● **REQUIRED WORK**
The records follow. Give them all back exactly.

[Stored dataset items]

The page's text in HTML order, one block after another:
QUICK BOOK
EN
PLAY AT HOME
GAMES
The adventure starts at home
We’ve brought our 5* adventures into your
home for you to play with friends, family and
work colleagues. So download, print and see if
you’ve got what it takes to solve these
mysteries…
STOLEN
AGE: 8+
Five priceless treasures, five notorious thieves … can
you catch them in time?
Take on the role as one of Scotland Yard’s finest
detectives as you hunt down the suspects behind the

● **SOLUTION FOR THIS TASK**
The page's text in HTML order, one block after another:
QUICK BOOK
EN
PLAY AT HOME
GAMES
The adventure starts at home
We’ve brought our 5* adventures into your
home for you to play with friends, family and
work colleagues. So download, print and see if
you’ve got what it takes to solve these
mysteries…
STOLEN
AGE: 8+
Five priceless treasures, five notorious thieves … can
you catch them in time?
Take on the role as one of Scotland Yard’s finest
detectives as you hunt down the suspects behind the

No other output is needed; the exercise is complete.